The call for resignation has gained significant traction, with a viral Twitter statement stating, “We no longer recognise William Ruto as the President of Kenya. We recall his presidency and urge him to immediately resign and surrender his office to the Kenyan people.”

This statement has generated lots of engagement, reflecting widespread discontent.

Regardless of President Ruto retracting a controversial finance bill that proposed tax increases, public outrage continues to prevail.

The bill, which was intended to address Kenya’s debt of approximately 10 trillion shillings ($78 billion), or roughly 70% of GDP, faced fierce opposition.

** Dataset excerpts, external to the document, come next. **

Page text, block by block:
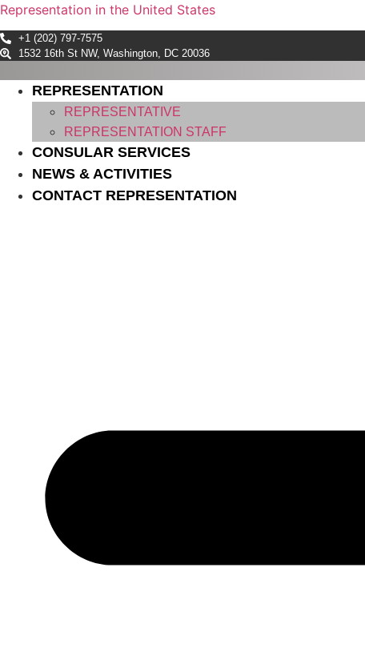
Representation in the United States
+1 (202) 797-7575
1532 16th St NW, Washington, DC 20036
REPRESENTATION
REPRESENTATIVE
REPRESENTATION STAFF
CONSULAR SERVICES
NEWS & ACTIVITIES
CONTACT REPRESENTATION

Ruto highlighted that without the tax increases, there would be a significant funding shortfall for critical development programmes, including those supporting farmers and teachers.

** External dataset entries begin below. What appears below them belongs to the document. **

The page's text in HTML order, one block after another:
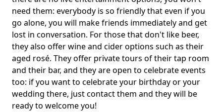
need them: everybody is so friendly that even if you
go alone, you will make friends immediately and get
lost in conversation. For those that don't like beer,
they also offer wine and cider options such as their
aged rosé. They offer private tours of their tap room
and their bar, and they are open to celebrate events
too: if you want to celebrate your birthday or your
wedding there, just contact them and they will be
ready to welcome you!
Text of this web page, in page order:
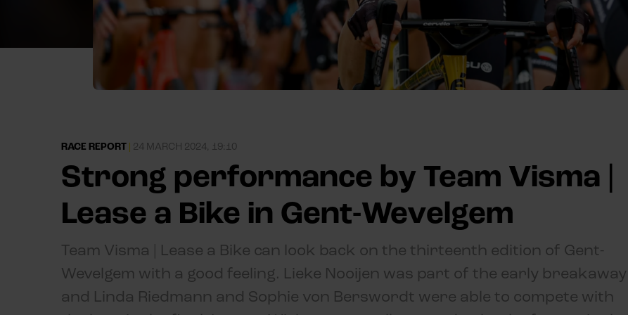
RACE REPORT | 24 MARCH 2024, 19:10
Strong performance by Team Visma |
Lease a Bike in Gent-Wevelgem
Team Visma | Lease a Bike can look back on the thirteenth edition of Gent-
Wevelgem with a good feeling. Lieke Nooijen was part of the early breakaway
and Linda Riedmann and Sophie von Berswordt were able to compete with
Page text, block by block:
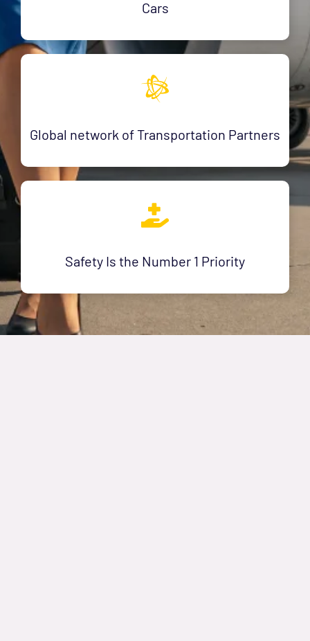
Cars
Global network of Transportation Partners
Safety Is the Number 1 Priority

Kenyans are said to have struggled with economic instability, rampant corruption, and governance issues, leading to escalating living costs and high unemployment rates.

The public’s frustration has climaxed into protests and a fervent demand for change.

Scores of protesters took to the streets, expressing their dissatisfaction with the administration, which they describe as plagued by “incompetence, mismanagement, and a persistent failure to address the nation’s pressing needs.”

Kenyan police were said to have fired rubber bullets and tear gas at demonstrators while soldiers were deployed and roads leading to Ruto’s office at State House and parliament were blocked by police in anti-riot gear.